• Brief:
Begin your copy at the line with "Where would you" in the records below and end it at the line with "Where is each", restating each line word for word; omit the pictures.

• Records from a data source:
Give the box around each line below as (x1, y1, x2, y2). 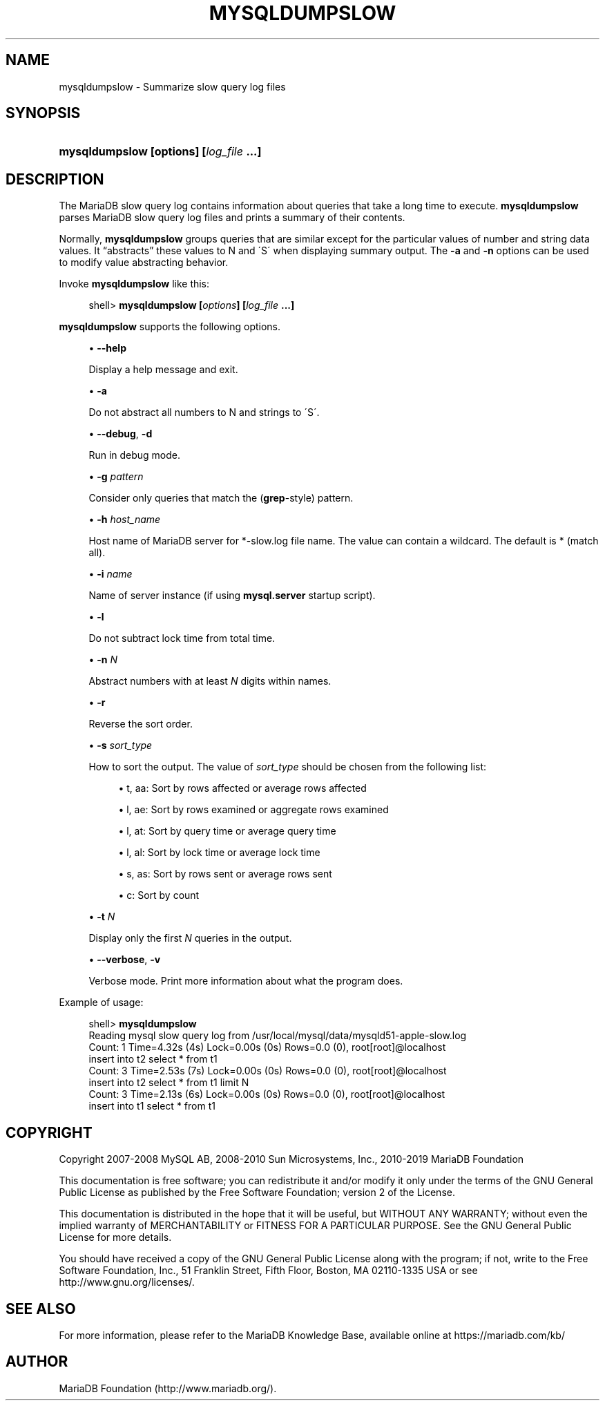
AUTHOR (6, 1353, 68, 1371)
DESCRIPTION (6, 170, 104, 188)
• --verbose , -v (88, 953, 161, 966)
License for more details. (59, 1231, 172, 1244)
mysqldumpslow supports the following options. (59, 321, 281, 333)
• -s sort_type (88, 739, 153, 752)
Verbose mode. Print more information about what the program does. (88, 975, 403, 987)
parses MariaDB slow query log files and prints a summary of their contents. (59, 211, 405, 224)
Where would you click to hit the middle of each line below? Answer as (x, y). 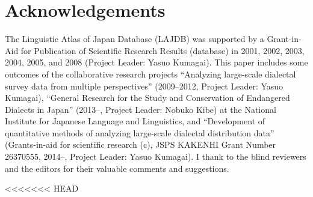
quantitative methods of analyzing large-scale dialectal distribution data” (140, 132)
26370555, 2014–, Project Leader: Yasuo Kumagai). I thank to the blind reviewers (156, 156)
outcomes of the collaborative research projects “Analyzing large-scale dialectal (150, 74)
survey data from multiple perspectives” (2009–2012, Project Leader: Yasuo (144, 86)
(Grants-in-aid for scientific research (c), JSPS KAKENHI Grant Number (141, 144)
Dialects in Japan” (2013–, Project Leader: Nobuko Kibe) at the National (141, 109)
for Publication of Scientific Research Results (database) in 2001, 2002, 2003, (163, 50)
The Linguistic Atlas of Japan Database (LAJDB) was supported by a (135, 39)
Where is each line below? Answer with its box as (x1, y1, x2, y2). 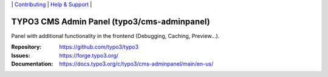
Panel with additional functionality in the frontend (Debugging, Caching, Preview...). (11, 32, 220, 39)
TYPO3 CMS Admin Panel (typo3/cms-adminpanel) (11, 16, 211, 26)
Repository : (11, 43, 42, 51)
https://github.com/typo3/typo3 (59, 43, 139, 51)
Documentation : (11, 60, 53, 67)
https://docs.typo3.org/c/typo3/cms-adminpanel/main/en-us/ (59, 60, 214, 67)
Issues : (11, 52, 30, 59)
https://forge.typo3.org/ (59, 52, 118, 59)
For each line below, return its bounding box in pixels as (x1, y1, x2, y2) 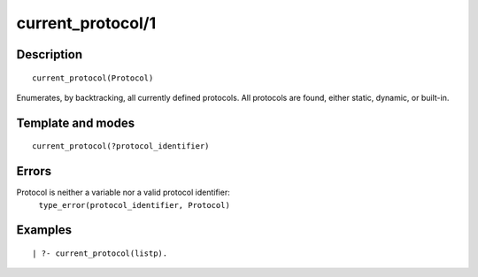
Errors (16, 164, 52, 179)
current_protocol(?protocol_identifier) (32, 142, 210, 151)
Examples (16, 222, 73, 238)
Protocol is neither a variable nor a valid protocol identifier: (16, 187, 230, 198)
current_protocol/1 (16, 13, 157, 33)
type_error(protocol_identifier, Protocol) (38, 200, 230, 210)
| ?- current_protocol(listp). (32, 249, 168, 258)
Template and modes (16, 115, 135, 130)

• Task solution:
Where would you click to hit the middle of each line below? Answer as (x, y). 
quantitative methods of analyzing large-scale dialectal distribution data” (140, 132)
26370555, 2014–, Project Leader: Yasuo Kumagai). I thank to the blind reviewers (156, 156)
outcomes of the collaborative research projects “Analyzing large-scale dialectal (150, 74)
survey data from multiple perspectives” (2009–2012, Project Leader: Yasuo (144, 86)
(Grants-in-aid for scientific research (c), JSPS KAKENHI Grant Number (141, 144)
Dialects in Japan” (2013–, Project Leader: Nobuko Kibe) at the National (141, 109)
for Publication of Scientific Research Results (database) in 2001, 2002, 2003, (163, 50)
The Linguistic Atlas of Japan Database (LAJDB) was supported by a (135, 39)
Where is each line below? Answer with its box as (x1, y1, x2, y2). 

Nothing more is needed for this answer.